### TASK PROMPT
Down to the last line, restate the records word for word, but not the pictures.

........

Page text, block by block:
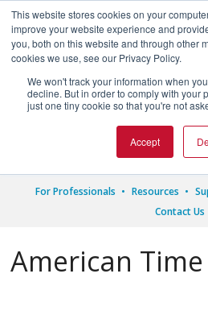
This website stores cookies on your
improve your website experience and
you, both on this website and through other
cookies we use, see our Privacy Policy.
We won't track your information when
decline. But in order to comply with your
just one tiny cookie so that you're not
Accept
For Professionals Resources
Contact Us
American
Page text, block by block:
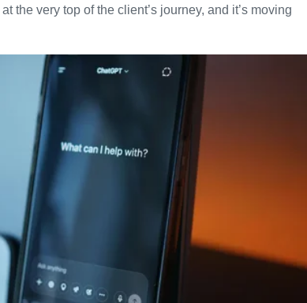
the very top of the client’s journey, and it’s moving
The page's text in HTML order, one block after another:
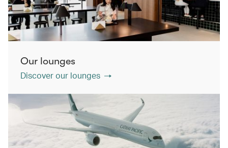
Our lounges
Discover our lounges
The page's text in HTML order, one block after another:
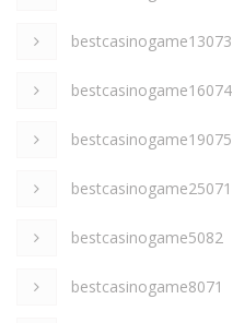
bestcasinogame13073
bestcasinogame16074
bestcasinogame19075
bestcasinogame25071
bestcasinogame5082
bestcasinogame8071

........

### PROBLEM SOLUTION
Page text, block by block:
This website stores cookies on your
improve your website experience and
you, both on this website and through other
cookies we use, see our Privacy Policy.
We won't track your information when
decline. But in order to comply with your
just one tiny cookie so that you're not
Accept
For Professionals Resources
Contact Us
American
Page text, block by block:
the very top of the client’s journey, and it’s moving
The page's text in HTML order, one block after another:
Our lounges
Discover our lounges
The page's text in HTML order, one block after another:
bestcasinogame13073
bestcasinogame16074
bestcasinogame19075
bestcasinogame25071
bestcasinogame5082
bestcasinogame8071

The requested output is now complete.